US 12,248,767 B2
Code generation through reinforcement learning using code-quality rewards
Shao Kun Deng, New York City, NY (US); Neelakantan Sundaresan, Bellevue, WA (US); Alexey Svyatkovskiy, Bellevue, WA (US); and Michele Tufano, Bellevue, WA (US)
Assigned to Microsoft Technology Licensing, LLC., Redmond, WA (US)
Filed by MICROSOFT TECHNOLOGY LICENSING, LLC., Redmond, WA (US)
Filed on Feb. 20, 2024, as Appl. No. 18/582,248.
Application 18/582,248 is a continuation of application No. 17/555,263, filed on Dec. 17, 2021, granted, now 11,941,373.
Prior Publication US 2024/0192927 A1, Jun. 13, 2024
This patent is subject to a terminal disclaimer.
Int. Cl. G06F 8/33 (2018.01); G06F 18/21 (2023.01); G06N 3/04 (2023.01)

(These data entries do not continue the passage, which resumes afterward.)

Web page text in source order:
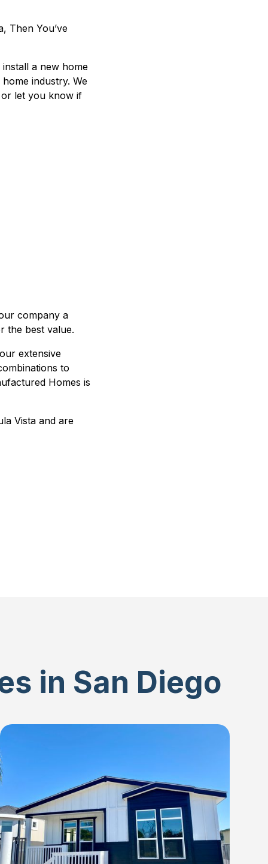
Then You’ve
a new home
industry. We
or let you know if
company a
the best value.
extensive
to
Homes is
Vista and are
in San Diego

CPC G06F 8/33 (2013.01) [G06F 18/217 (2023.01); G06N 3/04 (2013.01)] 20 Claims
OG exemplary drawing
 
1. A system comprising:
a processor; and
a memory that stores a program configured to be executed by the processor, the program comprising instructions to perform actions that:
access a first deep learning model previously trained to generate source code for a first source code task, wherein the first deep learning model comprises parameters learned through cross-entropy loss;
tune the parameters of the first deep learning model to train a second deep learning model to learn to generate source code for a second source code task, wherein tune the parameters of the first deep learning model to train the second deep learning model comprises instructions to perform actions that:
input a training sample to the first deep learning model and to the second deep learning model, wherein the first deep learning model predicts a first predicted source code snippet over T timesteps, wherein the second deep learning model predicts a second predicted source code snippet over T timesteps;
compute a code-quality reward for the second predicted source code snippet, wherein the code-quality reward is based on syntax correctness of the second predicted source code snippet, successful execution of the second predicted source code snippet, successful compilation of the second predicted source code snippet, and successful invocation of the second predicted source code snippet;
compute a reward for the second predicted source code snippet at each timestep t based on a divergence between an output distribution from the first deep learning model at each time step t and an output distribution from the second deep learning model at each time step t;
add the code-quality reward to the reward of the last timestep;
compute a policy loss based on the rewards of each timestep t; and
backpropagate the policy loss to the second deep learning model to adjust the parameters of the second deep learning model; and
deploy the second deep learning model in an inference system to generate source code for the second source code task.